== Task details ==
Could you give the data that follows again exactly, without its pictures?

== Provided material ==

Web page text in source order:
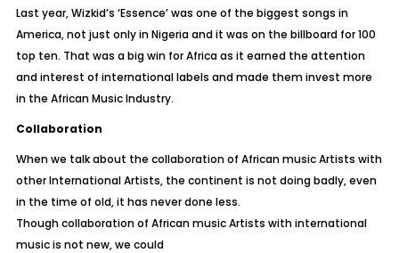
Last year, Wizkid’s ‘Essence’ was one of the biggest songs in
America, not just only in Nigeria and it was on the billboard for 100
top ten. That was a big win for Africa as it earned the attention
and interest of international labels and made them invest more
in the African Music Industry.
Collaboration
When we talk about the collaboration of African music Artists with
other International Artists, the continent is not doing badly, even
in the time of old, it has never done less.
Though collaboration of African music Artists with international
music is not new, we could
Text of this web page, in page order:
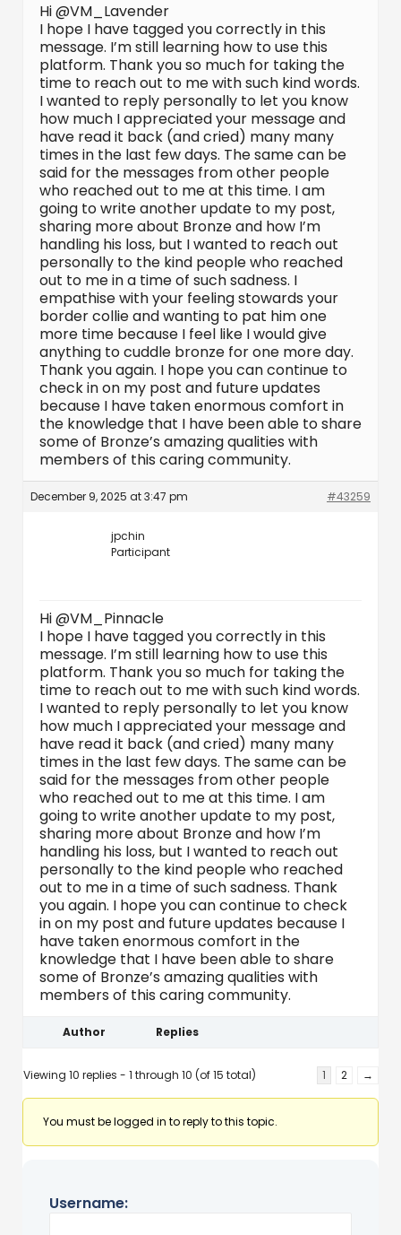
Hi @VM_Lavender
I hope I have tagged you correctly in this
message. I’m still learning how to use this
platform. Thank you so much for taking the
time to reach out to me with such kind words.
I wanted to reply personally to let you know
how much I appreciated your message and
have read it back (and cried) many many
times in the last few days. The same can be
said for the messages from other people
who reached out to me at this time. I am
going to write another update to my post,
sharing more about Bronze and how I’m
handling his loss, but I wanted to reach out
personally to the kind people who reached
out to me in a time of such sadness. I
empathise with your feeling stowards your
border collie and wanting to pat him one
more time because I feel like I would give
anything to cuddle bronze for one more day.
Thank you again. I hope you can continue to
check in on my post and future updates
because I have taken enormous comfort in
the knowledge that I have been able to share
some of Bronze’s amazing qualities with
members of this caring community.
December 9, 2025 at 3:47 pm #43259
jpchin
Participant
Hi @VM_Pinnacle
I hope I have tagged you correctly in this
message. I’m still learning how to use this
platform. Thank you so much for taking the
time to reach out to me with such kind words.
I wanted to reply personally to let you know
how much I appreciated your message and
have read it back (and cried) many many
times in the last few days. The same can be
said for the messages from other people
who reached out to me at this time. I am
going to write another update to my post,
sharing more about Bronze and how I’m
handling his loss, but I wanted to reach out
personally to the kind people who reached
out to me in a time of such sadness. Thank
you again. I hope you can continue to check
in on my post and future updates because I
have taken enormous comfort in the
knowledge that I have been able to share
some of Bronze’s amazing qualities with
members of this caring community.
Author Replies
Viewing 10 replies - 1 through 10 (of 15 total) 1 2 →
You must be logged in to reply to this topic.
Username:
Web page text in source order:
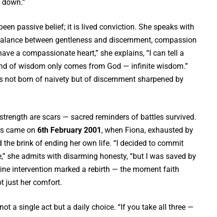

== Output for this exercise ==
Web page text in source order:
Last year, Wizkid’s ‘Essence’ was one of the biggest songs in
America, not just only in Nigeria and it was on the billboard for 100
top ten. That was a big win for Africa as it earned the attention
and interest of international labels and made them invest more
in the African Music Industry.
Collaboration
When we talk about the collaboration of African music Artists with
other International Artists, the continent is not doing badly, even
in the time of old, it has never done less.
Though collaboration of African music Artists with international
music is not new, we could
Text of this web page, in page order:
Hi @VM_Lavender
I hope I have tagged you correctly in this
message. I’m still learning how to use this
platform. Thank you so much for taking the
time to reach out to me with such kind words.
I wanted to reply personally to let you know
how much I appreciated your message and
have read it back (and cried) many many
times in the last few days. The same can be
said for the messages from other people
who reached out to me at this time. I am
going to write another update to my post,
sharing more about Bronze and how I’m
handling his loss, but I wanted to reach out
personally to the kind people who reached
out to me in a time of such sadness. I
empathise with your feeling stowards your
border collie and wanting to pat him one
more time because I feel like I would give
anything to cuddle bronze for one more day.
Thank you again. I hope you can continue to
check in on my post and future updates
because I have taken enormous comfort in
the knowledge that I have been able to share
some of Bronze’s amazing qualities with
members of this caring community.
December 9, 2025 at 3:47 pm #43259
jpchin
Participant
Hi @VM_Pinnacle
I hope I have tagged you correctly in this
message. I’m still learning how to use this
platform. Thank you so much for taking the
time to reach out to me with such kind words.
I wanted to reply personally to let you know
how much I appreciated your message and
have read it back (and cried) many many
times in the last few days. The same can be
said for the messages from other people
who reached out to me at this time. I am
going to write another update to my post,
sharing more about Bronze and how I’m
handling his loss, but I wanted to reach out
personally to the kind people who reached
out to me in a time of such sadness. Thank
you again. I hope you can continue to check
in on my post and future updates because I
have taken enormous comfort in the
knowledge that I have been able to share
some of Bronze’s amazing qualities with
members of this caring community.
Author Replies
Viewing 10 replies - 1 through 10 (of 15 total) 1 2 →
You must be logged in to reply to this topic.
Username:
Web page text in source order:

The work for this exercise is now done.